『グラビテーション』とは? 90年代BLの金字塔が今も愛される理由
村上真紀による『グラビテーション』は、90年代から00年代にかけて絶大な人気を誇り、TVアニメ化やOVA化などメディアミックスも成功を収めたボーイズラブ作品です。第一部は全12巻(スペシャル版は全6巻)で完結しており、その突き抜けたハイテンションなギャグと、心を抉るシリアスな純愛のエネルギーは、令和の今読んでも色褪せません。BL史を語る上で欠かせないタイトルとして、多くの読者に読み継がれています。

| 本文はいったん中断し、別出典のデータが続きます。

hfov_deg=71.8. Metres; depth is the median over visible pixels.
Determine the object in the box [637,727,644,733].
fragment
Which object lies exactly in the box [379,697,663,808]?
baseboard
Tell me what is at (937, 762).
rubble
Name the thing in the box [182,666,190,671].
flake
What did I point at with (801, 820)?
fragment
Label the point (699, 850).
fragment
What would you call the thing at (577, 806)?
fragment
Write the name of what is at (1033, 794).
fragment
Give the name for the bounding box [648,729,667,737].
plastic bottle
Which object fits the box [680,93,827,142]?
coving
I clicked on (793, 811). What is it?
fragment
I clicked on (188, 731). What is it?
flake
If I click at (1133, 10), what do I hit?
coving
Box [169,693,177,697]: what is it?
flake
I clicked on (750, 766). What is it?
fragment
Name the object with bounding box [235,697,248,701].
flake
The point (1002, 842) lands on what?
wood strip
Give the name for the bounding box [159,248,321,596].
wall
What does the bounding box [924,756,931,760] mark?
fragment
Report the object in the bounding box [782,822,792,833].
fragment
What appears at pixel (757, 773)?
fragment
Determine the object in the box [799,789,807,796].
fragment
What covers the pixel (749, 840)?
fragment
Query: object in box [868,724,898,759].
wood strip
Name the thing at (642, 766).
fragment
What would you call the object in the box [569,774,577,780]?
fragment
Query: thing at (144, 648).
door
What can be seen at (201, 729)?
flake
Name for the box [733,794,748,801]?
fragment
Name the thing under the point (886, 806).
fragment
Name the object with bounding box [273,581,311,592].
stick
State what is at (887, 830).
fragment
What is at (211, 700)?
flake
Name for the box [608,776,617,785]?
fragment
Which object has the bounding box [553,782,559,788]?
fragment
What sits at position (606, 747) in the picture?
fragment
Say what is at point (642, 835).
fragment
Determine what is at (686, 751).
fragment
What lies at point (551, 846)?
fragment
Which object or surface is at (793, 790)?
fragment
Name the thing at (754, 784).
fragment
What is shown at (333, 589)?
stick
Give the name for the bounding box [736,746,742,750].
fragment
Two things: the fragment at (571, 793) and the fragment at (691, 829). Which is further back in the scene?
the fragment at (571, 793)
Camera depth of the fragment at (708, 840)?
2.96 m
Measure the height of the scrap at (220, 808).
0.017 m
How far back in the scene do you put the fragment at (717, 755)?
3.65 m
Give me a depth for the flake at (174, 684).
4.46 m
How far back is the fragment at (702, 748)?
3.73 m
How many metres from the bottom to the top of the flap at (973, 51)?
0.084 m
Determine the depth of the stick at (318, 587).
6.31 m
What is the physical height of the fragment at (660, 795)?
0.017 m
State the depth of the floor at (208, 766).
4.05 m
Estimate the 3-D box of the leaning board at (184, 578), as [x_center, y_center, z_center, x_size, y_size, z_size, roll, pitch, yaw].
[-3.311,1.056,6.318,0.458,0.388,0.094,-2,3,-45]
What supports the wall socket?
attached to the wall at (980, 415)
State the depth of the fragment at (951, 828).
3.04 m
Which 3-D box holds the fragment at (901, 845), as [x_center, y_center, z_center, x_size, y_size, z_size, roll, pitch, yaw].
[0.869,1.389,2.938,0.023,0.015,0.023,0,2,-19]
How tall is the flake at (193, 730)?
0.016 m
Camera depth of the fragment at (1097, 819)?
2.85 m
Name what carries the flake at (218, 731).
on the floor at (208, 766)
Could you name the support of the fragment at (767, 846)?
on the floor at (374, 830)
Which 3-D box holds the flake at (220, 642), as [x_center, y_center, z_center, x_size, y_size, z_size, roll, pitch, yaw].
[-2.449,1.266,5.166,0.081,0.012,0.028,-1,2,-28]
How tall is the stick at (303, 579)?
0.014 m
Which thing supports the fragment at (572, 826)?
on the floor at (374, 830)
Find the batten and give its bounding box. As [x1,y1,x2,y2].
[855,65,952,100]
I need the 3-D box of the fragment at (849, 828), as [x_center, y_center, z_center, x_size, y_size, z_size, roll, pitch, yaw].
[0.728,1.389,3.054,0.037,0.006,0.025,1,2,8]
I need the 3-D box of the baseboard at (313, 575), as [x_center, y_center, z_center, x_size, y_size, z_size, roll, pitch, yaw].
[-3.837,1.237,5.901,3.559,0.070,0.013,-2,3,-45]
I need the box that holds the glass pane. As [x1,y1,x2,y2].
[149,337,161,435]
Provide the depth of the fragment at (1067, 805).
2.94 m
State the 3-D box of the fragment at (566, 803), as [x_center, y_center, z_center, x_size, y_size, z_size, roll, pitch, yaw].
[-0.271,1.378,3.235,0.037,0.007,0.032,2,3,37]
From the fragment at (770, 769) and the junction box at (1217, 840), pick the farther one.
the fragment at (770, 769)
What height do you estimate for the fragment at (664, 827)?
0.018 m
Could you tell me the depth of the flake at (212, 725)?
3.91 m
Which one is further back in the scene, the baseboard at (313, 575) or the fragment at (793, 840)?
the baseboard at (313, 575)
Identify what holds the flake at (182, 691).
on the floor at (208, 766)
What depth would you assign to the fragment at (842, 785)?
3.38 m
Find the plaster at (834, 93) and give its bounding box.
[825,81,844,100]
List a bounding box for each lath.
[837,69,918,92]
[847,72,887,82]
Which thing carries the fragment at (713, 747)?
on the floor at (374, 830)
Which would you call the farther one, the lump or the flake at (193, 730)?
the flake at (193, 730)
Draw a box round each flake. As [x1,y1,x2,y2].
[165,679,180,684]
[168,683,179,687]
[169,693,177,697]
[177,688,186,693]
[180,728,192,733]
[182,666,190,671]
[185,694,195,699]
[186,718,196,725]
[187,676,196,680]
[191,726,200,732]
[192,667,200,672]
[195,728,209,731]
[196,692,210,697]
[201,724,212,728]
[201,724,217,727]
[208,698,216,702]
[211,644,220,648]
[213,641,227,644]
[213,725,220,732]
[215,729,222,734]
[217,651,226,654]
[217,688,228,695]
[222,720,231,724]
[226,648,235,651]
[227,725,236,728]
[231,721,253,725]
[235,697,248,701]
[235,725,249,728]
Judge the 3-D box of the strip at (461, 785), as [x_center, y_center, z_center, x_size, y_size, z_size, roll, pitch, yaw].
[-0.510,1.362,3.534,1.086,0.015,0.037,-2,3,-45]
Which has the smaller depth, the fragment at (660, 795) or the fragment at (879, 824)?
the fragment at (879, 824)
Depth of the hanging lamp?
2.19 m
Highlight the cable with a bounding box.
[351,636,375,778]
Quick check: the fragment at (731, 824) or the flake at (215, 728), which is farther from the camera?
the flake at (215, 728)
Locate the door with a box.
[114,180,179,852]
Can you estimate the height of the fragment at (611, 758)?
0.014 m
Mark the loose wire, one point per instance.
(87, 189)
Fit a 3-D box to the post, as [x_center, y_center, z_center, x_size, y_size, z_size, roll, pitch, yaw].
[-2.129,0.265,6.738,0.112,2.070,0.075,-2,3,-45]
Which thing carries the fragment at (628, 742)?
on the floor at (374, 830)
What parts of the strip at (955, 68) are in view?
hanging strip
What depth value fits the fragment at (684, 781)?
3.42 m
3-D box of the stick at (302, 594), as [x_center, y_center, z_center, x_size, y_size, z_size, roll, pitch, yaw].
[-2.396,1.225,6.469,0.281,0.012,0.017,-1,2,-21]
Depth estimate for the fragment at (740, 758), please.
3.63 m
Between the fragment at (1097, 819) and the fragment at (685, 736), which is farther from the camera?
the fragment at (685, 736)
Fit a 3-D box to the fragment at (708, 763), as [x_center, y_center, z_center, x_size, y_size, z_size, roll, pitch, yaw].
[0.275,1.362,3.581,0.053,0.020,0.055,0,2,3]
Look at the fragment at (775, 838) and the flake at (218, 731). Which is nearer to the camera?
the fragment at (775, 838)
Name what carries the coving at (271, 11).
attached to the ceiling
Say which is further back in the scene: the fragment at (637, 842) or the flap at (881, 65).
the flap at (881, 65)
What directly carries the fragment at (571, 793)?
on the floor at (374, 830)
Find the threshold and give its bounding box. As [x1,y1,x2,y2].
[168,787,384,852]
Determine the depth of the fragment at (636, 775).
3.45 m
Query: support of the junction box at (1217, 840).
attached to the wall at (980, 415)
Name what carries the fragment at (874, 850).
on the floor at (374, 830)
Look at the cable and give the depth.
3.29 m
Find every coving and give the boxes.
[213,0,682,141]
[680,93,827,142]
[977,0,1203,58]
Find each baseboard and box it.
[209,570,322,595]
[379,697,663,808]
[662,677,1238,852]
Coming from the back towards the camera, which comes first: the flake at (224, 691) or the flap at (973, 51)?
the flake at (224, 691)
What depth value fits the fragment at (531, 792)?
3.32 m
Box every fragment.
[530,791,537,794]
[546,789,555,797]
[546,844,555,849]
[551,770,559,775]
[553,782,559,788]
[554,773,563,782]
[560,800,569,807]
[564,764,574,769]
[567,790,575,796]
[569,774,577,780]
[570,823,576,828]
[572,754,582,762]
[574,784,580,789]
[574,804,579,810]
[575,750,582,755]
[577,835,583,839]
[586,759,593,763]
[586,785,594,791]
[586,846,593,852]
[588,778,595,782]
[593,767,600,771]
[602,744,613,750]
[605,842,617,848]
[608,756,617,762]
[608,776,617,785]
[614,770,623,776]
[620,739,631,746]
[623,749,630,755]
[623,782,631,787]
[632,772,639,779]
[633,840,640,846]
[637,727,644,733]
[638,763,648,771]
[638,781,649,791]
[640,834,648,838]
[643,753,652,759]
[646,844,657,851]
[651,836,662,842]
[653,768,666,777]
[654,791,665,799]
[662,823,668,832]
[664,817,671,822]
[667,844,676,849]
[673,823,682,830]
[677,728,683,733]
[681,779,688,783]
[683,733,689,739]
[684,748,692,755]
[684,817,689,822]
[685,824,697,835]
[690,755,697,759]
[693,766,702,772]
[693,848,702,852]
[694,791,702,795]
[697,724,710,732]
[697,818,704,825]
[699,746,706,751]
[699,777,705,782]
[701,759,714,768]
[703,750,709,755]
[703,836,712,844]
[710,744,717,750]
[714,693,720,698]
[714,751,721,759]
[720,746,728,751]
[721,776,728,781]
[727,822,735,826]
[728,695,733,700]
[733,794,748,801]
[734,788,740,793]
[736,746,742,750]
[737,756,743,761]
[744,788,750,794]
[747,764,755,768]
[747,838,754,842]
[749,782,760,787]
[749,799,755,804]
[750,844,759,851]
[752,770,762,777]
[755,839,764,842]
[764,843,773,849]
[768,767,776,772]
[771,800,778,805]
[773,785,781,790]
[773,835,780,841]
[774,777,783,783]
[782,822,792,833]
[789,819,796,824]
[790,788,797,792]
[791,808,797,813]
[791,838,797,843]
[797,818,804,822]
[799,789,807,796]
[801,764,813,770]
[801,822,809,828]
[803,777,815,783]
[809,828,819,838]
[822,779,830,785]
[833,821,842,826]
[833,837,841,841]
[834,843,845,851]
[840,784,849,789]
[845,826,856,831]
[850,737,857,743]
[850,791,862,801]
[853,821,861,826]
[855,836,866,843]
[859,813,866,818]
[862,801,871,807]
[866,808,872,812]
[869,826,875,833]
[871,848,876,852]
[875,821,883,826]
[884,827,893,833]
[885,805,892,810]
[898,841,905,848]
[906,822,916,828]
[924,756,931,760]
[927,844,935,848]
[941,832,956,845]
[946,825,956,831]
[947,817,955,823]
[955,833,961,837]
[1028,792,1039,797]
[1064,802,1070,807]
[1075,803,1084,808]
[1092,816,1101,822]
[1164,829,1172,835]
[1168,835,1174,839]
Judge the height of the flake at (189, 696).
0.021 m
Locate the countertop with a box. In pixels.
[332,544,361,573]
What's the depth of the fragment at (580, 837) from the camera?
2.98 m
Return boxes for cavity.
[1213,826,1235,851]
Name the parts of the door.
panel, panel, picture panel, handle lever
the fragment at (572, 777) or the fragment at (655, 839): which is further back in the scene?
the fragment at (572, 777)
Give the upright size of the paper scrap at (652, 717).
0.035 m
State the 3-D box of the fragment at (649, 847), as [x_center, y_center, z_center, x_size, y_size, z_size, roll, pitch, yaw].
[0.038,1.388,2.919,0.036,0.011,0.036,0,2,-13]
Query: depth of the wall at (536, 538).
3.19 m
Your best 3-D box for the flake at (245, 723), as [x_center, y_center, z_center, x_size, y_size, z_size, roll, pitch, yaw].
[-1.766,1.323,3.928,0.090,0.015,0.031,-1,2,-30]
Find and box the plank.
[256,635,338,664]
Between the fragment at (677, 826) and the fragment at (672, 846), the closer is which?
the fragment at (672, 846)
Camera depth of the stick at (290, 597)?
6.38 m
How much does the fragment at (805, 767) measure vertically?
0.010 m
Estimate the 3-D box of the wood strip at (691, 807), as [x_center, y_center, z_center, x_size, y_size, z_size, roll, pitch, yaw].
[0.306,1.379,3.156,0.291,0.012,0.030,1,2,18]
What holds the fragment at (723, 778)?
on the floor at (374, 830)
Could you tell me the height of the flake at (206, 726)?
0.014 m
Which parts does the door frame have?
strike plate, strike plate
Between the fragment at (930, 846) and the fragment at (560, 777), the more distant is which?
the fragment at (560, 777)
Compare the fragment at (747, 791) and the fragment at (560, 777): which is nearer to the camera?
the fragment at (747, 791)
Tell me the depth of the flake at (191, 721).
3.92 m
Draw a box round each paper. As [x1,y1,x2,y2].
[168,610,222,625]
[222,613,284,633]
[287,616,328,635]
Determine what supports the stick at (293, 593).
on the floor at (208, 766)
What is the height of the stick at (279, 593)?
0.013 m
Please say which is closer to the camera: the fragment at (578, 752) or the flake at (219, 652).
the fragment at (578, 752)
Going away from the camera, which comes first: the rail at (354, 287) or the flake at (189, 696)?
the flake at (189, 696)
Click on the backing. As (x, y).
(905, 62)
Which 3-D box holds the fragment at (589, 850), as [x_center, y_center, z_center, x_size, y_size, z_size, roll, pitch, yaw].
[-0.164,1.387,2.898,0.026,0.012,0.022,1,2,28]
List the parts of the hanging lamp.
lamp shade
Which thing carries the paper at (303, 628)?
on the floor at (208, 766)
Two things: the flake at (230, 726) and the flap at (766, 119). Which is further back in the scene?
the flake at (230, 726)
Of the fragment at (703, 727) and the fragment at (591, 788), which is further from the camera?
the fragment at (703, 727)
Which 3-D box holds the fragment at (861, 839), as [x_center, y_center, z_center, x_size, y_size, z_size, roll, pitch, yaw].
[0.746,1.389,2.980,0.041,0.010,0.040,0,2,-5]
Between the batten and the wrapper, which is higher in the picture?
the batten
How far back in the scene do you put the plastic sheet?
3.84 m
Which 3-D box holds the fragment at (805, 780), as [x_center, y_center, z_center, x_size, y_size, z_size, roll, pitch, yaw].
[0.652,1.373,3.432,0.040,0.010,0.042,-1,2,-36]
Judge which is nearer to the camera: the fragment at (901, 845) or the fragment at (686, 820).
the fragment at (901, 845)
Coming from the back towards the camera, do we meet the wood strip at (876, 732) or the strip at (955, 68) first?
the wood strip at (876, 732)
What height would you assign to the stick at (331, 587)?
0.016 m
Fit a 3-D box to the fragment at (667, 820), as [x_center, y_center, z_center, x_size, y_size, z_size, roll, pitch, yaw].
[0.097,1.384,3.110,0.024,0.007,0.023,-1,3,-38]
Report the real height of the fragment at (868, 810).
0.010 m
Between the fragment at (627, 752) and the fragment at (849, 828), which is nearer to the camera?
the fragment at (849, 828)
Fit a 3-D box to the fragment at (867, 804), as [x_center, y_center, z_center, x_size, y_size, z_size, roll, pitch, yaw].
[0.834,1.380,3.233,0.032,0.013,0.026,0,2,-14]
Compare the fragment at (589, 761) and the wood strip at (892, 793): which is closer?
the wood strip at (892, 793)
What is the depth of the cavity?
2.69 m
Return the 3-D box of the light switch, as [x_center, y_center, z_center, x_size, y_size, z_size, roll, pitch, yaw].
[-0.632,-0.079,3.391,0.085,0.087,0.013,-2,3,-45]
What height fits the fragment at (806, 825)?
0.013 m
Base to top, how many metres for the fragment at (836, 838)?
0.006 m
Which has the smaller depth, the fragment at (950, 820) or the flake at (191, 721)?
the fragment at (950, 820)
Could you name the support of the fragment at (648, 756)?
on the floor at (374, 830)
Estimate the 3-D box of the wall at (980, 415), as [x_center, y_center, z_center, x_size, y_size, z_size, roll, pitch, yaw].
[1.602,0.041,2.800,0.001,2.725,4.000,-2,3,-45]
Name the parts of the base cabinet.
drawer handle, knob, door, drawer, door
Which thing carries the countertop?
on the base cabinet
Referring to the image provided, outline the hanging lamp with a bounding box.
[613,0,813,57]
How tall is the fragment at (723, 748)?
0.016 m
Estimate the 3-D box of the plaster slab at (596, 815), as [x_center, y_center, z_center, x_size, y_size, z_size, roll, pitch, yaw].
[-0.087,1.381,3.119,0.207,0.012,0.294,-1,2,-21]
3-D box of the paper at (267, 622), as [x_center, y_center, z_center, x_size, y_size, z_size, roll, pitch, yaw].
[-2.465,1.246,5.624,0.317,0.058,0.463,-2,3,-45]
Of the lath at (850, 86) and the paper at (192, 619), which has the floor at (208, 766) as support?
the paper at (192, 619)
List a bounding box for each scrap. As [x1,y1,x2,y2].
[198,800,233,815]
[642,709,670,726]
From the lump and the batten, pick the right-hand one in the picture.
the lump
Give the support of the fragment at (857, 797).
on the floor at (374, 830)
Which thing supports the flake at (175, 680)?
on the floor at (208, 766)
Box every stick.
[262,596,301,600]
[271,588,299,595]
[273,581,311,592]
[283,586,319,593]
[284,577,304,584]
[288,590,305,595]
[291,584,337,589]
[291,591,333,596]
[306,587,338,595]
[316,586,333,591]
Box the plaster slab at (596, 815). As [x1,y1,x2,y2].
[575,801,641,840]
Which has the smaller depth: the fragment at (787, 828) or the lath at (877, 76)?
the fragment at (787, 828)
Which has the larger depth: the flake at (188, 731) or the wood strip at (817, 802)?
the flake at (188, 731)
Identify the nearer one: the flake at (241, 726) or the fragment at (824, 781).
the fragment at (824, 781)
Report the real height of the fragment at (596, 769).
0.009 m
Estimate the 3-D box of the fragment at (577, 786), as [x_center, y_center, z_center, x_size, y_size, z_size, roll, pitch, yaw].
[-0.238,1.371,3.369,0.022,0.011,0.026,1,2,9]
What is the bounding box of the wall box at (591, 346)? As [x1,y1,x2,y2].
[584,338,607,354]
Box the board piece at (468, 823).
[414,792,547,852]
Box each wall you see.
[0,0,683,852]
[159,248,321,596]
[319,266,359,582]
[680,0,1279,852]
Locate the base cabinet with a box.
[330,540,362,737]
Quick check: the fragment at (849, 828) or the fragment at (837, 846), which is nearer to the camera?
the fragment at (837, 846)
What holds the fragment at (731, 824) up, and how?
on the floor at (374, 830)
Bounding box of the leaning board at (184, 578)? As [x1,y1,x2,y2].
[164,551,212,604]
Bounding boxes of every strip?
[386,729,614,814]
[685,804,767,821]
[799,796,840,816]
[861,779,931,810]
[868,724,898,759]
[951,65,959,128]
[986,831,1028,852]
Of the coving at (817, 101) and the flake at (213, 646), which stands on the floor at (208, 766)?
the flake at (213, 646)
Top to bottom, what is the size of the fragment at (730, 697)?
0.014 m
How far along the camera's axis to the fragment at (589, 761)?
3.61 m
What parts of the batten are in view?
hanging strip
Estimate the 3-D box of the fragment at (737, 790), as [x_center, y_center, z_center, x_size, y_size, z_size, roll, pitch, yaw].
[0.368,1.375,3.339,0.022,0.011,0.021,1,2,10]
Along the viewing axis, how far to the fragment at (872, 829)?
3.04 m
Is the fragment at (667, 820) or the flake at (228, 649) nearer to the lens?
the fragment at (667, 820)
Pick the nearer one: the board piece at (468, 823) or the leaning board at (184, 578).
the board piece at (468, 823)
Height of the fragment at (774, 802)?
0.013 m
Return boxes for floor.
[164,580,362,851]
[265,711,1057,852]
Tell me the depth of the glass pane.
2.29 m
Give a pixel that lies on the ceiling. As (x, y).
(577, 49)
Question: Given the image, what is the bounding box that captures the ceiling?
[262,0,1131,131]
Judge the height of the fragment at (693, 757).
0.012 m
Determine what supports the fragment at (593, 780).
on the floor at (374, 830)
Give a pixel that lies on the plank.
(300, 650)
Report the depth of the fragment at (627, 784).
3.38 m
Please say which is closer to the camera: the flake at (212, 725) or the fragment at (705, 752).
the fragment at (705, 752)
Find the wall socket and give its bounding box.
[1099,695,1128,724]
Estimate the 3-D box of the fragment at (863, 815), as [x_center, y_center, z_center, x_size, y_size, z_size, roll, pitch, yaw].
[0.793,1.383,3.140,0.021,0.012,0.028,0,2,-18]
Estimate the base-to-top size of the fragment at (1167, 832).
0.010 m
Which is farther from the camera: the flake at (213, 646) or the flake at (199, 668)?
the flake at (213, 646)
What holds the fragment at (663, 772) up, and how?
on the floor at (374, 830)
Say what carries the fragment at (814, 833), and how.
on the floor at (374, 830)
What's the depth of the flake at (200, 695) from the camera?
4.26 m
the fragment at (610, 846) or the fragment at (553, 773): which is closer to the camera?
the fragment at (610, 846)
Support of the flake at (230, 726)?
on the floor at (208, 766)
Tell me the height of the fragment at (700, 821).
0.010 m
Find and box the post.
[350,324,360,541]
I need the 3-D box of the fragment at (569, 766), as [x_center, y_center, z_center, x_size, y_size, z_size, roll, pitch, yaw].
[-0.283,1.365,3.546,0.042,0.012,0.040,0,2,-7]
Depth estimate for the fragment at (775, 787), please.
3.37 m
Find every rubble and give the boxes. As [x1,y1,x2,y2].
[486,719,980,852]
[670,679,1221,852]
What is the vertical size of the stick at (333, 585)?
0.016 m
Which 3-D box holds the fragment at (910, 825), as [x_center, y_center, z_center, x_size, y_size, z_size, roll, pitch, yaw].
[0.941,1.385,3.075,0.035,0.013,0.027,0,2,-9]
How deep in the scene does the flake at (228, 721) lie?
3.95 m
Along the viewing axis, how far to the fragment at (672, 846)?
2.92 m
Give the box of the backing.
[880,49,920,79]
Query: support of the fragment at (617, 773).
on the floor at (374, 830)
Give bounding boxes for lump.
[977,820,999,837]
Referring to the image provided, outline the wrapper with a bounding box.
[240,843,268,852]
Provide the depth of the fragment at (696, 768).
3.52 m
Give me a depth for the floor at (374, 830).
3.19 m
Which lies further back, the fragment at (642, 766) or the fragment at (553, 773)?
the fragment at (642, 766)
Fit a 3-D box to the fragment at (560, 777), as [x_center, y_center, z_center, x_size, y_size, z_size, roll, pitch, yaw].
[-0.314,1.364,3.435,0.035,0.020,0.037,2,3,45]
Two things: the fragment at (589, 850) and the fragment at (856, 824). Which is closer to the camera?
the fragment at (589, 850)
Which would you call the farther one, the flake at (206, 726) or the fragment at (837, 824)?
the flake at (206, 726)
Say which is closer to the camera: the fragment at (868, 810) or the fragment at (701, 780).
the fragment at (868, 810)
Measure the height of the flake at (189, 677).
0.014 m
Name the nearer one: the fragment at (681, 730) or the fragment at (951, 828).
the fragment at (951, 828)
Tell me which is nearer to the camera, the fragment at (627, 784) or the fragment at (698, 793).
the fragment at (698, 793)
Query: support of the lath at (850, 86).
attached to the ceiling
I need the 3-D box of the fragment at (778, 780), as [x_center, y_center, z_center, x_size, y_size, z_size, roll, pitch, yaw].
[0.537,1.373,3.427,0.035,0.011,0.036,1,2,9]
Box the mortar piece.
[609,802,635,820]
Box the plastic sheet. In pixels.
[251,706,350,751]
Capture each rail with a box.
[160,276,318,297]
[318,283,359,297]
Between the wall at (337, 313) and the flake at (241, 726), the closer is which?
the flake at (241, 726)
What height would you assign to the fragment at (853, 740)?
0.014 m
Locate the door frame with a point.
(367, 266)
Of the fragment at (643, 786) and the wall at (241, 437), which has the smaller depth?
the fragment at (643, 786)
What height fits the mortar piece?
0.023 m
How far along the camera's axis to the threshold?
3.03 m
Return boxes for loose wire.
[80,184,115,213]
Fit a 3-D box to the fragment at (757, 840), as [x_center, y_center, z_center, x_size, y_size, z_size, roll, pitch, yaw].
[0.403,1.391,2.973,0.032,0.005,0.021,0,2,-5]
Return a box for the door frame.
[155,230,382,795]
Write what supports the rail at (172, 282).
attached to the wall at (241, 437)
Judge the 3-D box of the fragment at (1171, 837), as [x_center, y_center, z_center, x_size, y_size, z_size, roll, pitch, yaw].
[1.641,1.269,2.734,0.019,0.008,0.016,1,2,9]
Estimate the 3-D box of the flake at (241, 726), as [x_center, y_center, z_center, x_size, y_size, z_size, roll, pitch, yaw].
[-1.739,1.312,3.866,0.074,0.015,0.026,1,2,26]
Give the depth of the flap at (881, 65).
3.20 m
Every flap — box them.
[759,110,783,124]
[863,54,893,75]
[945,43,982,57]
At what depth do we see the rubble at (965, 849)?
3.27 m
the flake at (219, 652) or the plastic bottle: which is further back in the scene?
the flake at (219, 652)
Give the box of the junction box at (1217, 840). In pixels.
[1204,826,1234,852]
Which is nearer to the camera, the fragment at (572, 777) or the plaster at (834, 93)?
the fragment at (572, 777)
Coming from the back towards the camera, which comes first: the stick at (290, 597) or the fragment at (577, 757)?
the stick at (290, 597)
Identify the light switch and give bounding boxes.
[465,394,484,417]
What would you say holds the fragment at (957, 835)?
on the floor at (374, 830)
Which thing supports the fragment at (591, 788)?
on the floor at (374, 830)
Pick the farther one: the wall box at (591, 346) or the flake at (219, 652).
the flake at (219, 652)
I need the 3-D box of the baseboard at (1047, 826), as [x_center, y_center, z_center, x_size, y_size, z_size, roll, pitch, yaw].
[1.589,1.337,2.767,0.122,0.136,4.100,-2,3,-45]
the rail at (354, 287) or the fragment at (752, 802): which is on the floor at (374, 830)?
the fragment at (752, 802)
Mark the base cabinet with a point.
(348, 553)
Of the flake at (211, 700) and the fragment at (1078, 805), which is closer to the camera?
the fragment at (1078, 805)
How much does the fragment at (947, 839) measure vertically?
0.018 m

『グラビテーション』のあらすじ / 歌詞を「ゴミ」と酷評される最悪の出会い
物語の主人公は、人気バンド「BAD LUCK」のボーカルとしてデビューを目指す新堂愁一。ある夜、公園で書きかけのラブソングの歌詞を風に飛ばしてしまった愁一は、通りがかった見知らぬ男にその紙を拾われます。しかし、男は歌詞を一読するなり「ゴミだ」と冷酷に切り捨て去っていきました。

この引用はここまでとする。